Tutorial Session Organization

First Talk: Elena Valcher (30 min)

Positive systems and positive switched systems: basic theoretical results and main applications. An overview.

In the talk we will start by providing some real-world motivating examples that stimulated the research in this field. The talk will provide then an overview of the main theoretical tools adopted in the investigation of linear state-space models under the positivity constraint, e.g., Perron-Frobenius theory, linear copositive Lyapunov functions, diagonal Lyapunov functions, L1-induced norm. Stability and stabilizability of both positive systems and positive switched systems will be discussed, by pointing out known results and open problems.

 

Second Talk: Anders Rantzer (30 min)

Control synthesis for large scale positive systems, with application to infrastructure networks

Positive systems appear naturally in modeling of many large network problems. In this presentation, we will show how to exploit the positivity property to simplify analysis and synthesis of controllers for such networks. In particular, we will explain how synthesis of H-infinity optimal distributed controllers can achieve the same performance as centralized Riccati equation-based controllers, at much lower computational cost.  For controllers with integral action, internal positivity of the closed loop system will be lost, but the crucial benefits can still be retained by exploiting external positivity. Motivated by transportation networks, we will also a take brief look at the effect of capacity constraints, where the notion of positivity needs to be replaced by its non-linear counterpart, monotonicity.

 

Third Talk: Yoshio Ebihara (30 min)

L1-induced norm analysis of positive systems and its application to stabilization of large-scale interconnected positive systems.

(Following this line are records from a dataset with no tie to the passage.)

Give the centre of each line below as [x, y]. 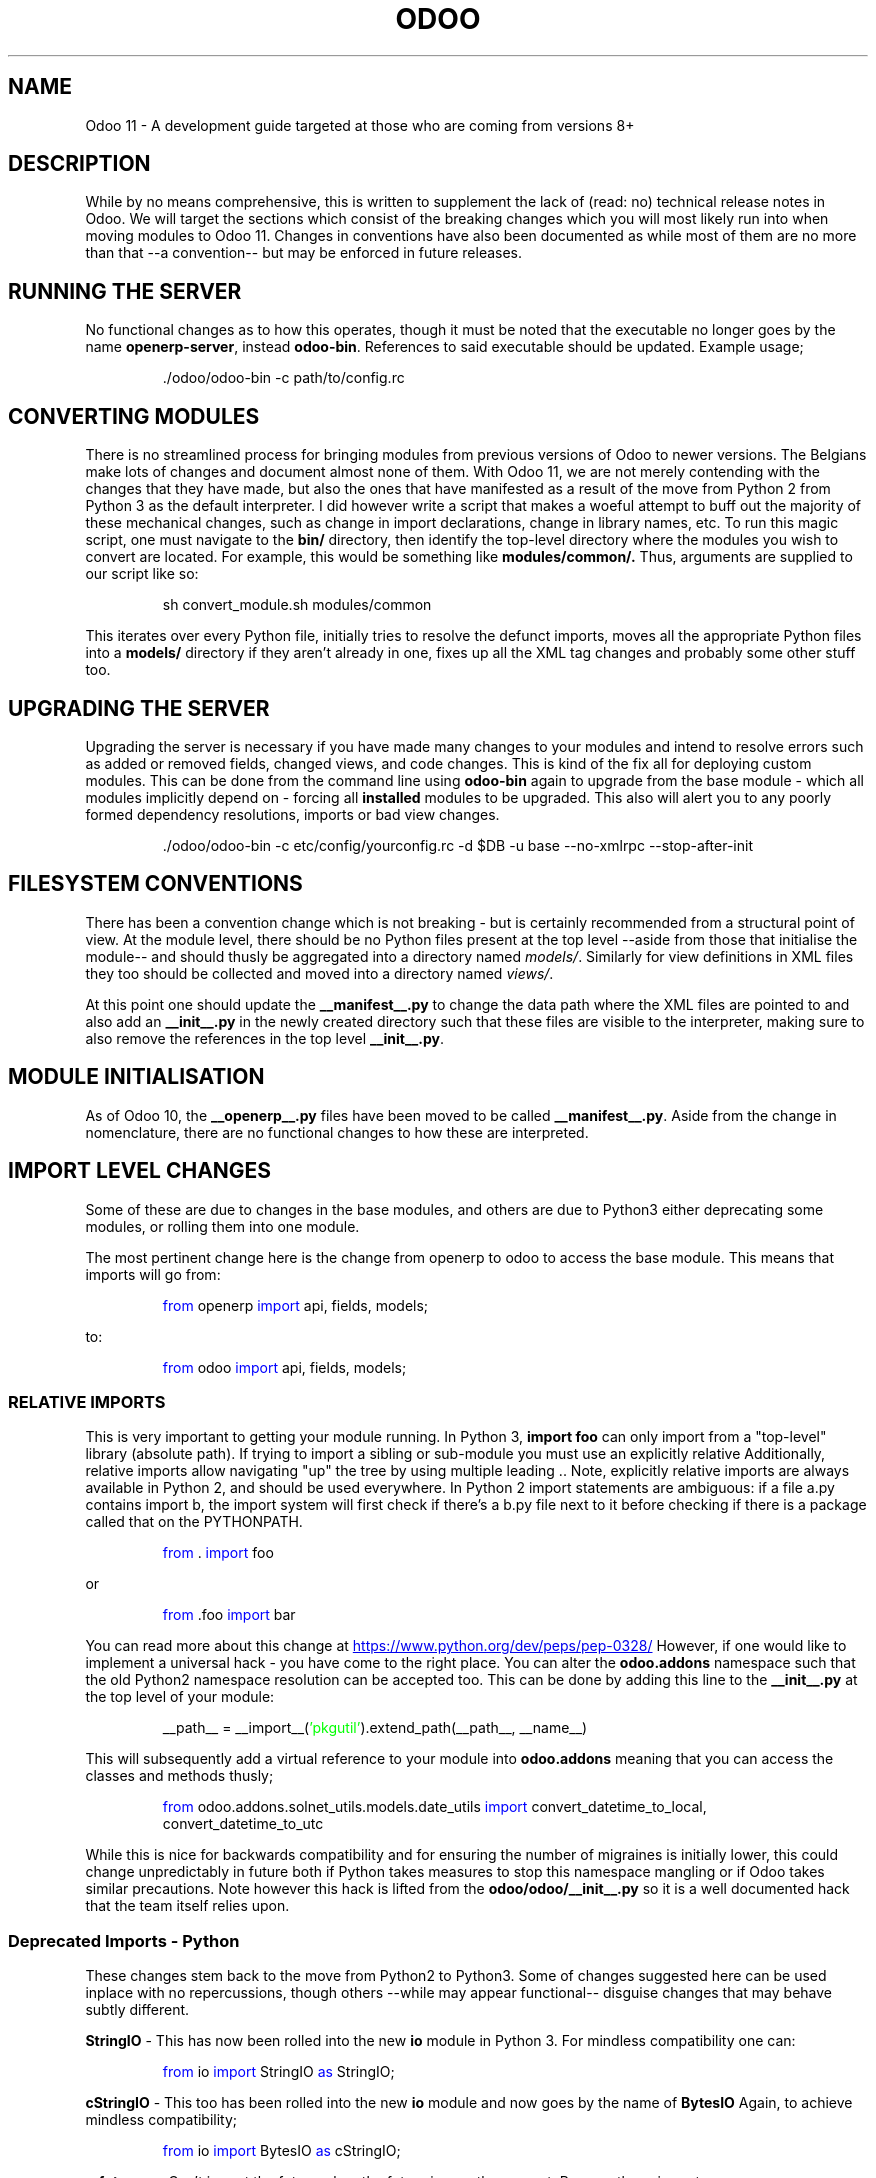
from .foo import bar [229, 1615]
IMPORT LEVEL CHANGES [140, 1171]
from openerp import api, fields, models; [295, 1305]
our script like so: [142, 574]
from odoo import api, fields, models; [284, 1367]
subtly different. [137, 2009]
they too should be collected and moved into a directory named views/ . [319, 973]
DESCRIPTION [79, 164]

In this talk we start from the basics about linear copositive Lyapunov functions for positive systems, followed by the characterization of the L1-induced norm of positive systems by means of linear inequalities (linear programming problems).  We show that, a slightly generalized version, weighted L1-induced norm, is useful for the stability analysis of large-scale interconnected systems constructed from positive subsystems. More precisely, we show that the interconnected system is stable if and only if there exists a set of weighting vectors that renders the weighted L1-induced norm of each positive subsystem smaller than one.  We can readily apply this result to decentralized stabilizing state-feedback controller synthesis for large-scale interconnected systems, where we can design each local controller optimally and purely locally without knowing global information about the whole interconnected system. 

  

Fourth Talk: Patrizio Colaneri (30 min)

Optimal scheduling of positive switched systems: application examples.

In the talk we briefly illustrate three application-oriented problems: 1) Theraphy scheduling for HIV load mitigation, 2) Traffic light scheduling in road junctions, 3) AIMD based distributed car battery charging in public parking. The three problems are closely connected with the theory of optimal control of positive switched systems. It is shown that under some assumptions one can exploit the  convexity of the cost function, thus paving the way to easy numerical solutions. Another fundamental tool is played by the so-called “arg-min” switching theory inherited by co-positive Lyapunov-Metzler inequalities. Such inequalities generate a switching rule capable to stabilize the system and provide an upper bound on the optimal cost. Finally the classical AIMD (additive increasing multiplicative decreasing) algorithm is presented and its effectiveness in distributed scheduling problems is illustrated via a simple resource allocation problem.